# In Solow growth model, increasing consumption drops production which should measure GDP?

Consider Solow growth model $$Y=F(K,AL)$$ where $$A$$ measures knowledge progress, $$K$$ is capital and $$L$$ is label. I have suppressed temporal dependence. I am going to assume $$L$$, $$A$$ grow exponentially at rate $$g,n$$ respectively. Assume $$\frac{d}{dt}K=sY-\delta K$$ where $$\delta$$ is decay rate of capital and $$s$$ is saving rate. Assume saving is instantaneously used for capital purchasing as investment.

Let $$k^\star$$ be the current equilibrium. Leveling up consumption indicates $$(1-s)Y$$ increases which indicates saving rate should drop. However, dropping saving rate should drop overall $$\frac{Y}{AL}$$ effective production per capita. Thus overall $$Y$$ drops below previous equilibrium growth path. If I set $$a_K$$ as elasticity of product to capital, then elasticity of $$Y$$ to saving should be $$\frac{a_K}{1-a_K}$$. In general most countries are with $$a_K=\frac{1}{3}$$. In particular elasticity of $$Y$$ to saving is positive. In particular, $$Y$$ should grows and decays as saving grows or decays. Thus decreasing saving should decrease long term growth of $$Y$$.

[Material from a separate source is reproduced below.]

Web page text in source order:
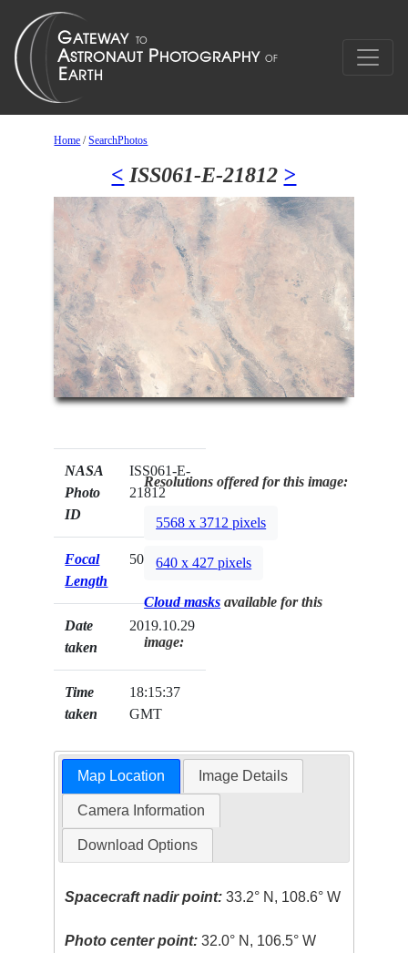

Originally, I thought $$Y$$ should measure GDP which should have a component measuring consumption. If consumption increases, I should expect temporal increment of GDP or increment of GDP over long term.(That should be the reason why one wants to increase consumption during recession.) Or is that statement is a statement for out of equilibrium statement? Am I wrong on that part or wrong with understanding of Solow model?

Reference. Romer, Macroeconomics Chapter 1. Sec 4.